The goal of decolonised schools and universities is, then, to decentralise the western intellectual tradition in favour of content that can be shown to represent biological, rather than intellectual, diversity. It is identity, not intellectual or artistic merit, that now determines whether a book or an author is deemed worthy of inclusion in the curriculum. This represents a fundamental attack not just on the values of the Enlightenment but on the nature of knowledge itself. When all knowledge is questioned, and education is separated from the legacy of the past, schools and universities become institutions in search of a purpose.
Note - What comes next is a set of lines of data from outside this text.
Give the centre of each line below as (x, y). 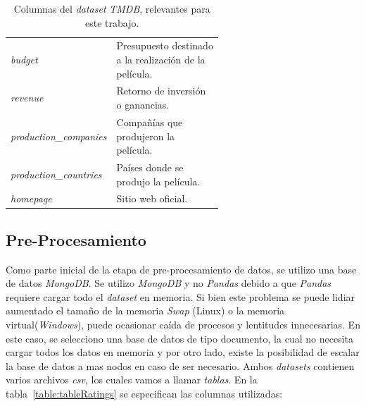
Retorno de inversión (161, 91)
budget (24, 60)
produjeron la (146, 136)
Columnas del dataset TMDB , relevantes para (112, 8)
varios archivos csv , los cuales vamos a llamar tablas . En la (132, 380)
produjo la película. (158, 181)
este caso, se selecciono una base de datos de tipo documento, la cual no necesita (179, 338)
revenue (27, 98)
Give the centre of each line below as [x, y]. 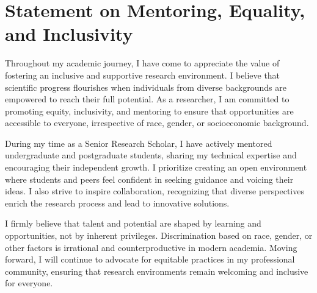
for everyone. [29, 283]
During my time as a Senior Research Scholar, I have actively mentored [139, 143]
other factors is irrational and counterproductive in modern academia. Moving [151, 247]
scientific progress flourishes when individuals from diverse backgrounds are [146, 87]
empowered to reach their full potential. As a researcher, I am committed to [147, 99]
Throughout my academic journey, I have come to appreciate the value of [142, 63]
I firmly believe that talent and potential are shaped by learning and [133, 223]
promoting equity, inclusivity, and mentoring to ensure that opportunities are [149, 111]
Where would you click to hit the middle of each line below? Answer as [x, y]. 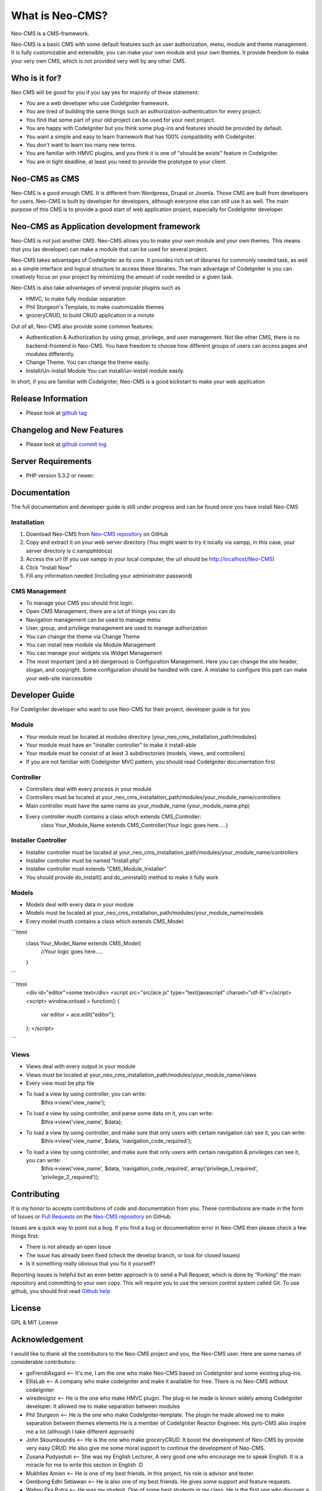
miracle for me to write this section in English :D [84, 1465]
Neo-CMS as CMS [45, 179]
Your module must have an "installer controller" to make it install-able [111, 745]
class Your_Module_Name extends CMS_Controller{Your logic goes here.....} [134, 825]
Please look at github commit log [66, 444]
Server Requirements [52, 461]
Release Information [49, 399]
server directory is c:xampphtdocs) [69, 550]
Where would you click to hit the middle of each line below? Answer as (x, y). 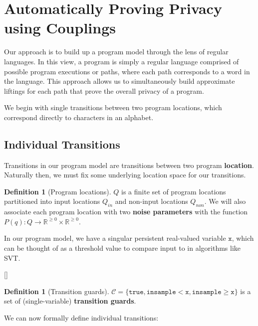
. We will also (225, 201)
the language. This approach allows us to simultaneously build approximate (120, 81)
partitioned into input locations (52, 201)
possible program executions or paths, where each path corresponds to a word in (127, 71)
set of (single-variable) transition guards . (70, 301)
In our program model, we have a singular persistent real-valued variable (115, 238)
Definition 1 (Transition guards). (57, 291)
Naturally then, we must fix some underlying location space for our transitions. (125, 175)
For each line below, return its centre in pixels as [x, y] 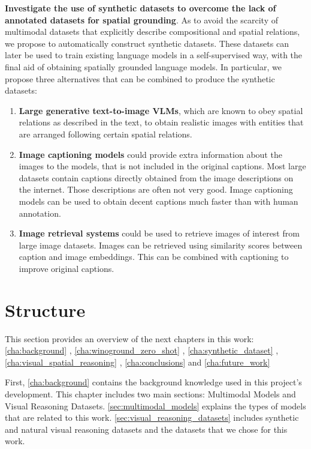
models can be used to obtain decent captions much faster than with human [158, 201]
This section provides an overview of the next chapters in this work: [129, 338]
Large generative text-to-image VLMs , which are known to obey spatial [161, 110]
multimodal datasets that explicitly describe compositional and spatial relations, [153, 32]
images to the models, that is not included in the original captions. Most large [162, 166]
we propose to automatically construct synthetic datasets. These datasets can [147, 43]
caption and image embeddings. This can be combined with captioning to [154, 257]
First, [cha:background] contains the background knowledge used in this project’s [153, 382]
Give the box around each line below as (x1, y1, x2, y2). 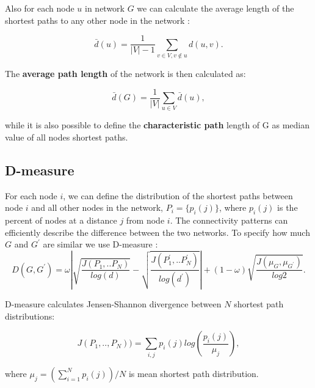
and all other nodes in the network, (31, 201, 163, 214)
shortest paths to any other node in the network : (5, 13, 190, 26)
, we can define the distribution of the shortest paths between (63, 189, 293, 202)
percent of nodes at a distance (5, 214, 117, 227)
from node (126, 214, 165, 227)
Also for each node (5, 2, 74, 14)
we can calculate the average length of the (137, 2, 294, 14)
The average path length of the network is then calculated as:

The logic of the decolonise movement dictates that knowledge is replaced by activism. More than 650 schools in England have signed up to an anti-racist curriculum programme titled the Diverse Curriculum – the Black Contribution. Pupils are taught subjects including the history of the Windrush generation, how to engage in activism, the problem with British identity, and the importance of diversity in the arts and science. Likewise, schools in Brighton have signed up to the council’s ‘Anti-Racist Schools Strategy’ that requires the teaching of ‘key aspects of racial literacy’, including an ‘historical understanding of the construction of “race”, an understanding of structural / systemic racism and an understanding of contemporary manifestations and reproductions of “race” both in and out of schools’. Rather than imparting knowledge, decolonised schools are engaged in divisive political indoctrination.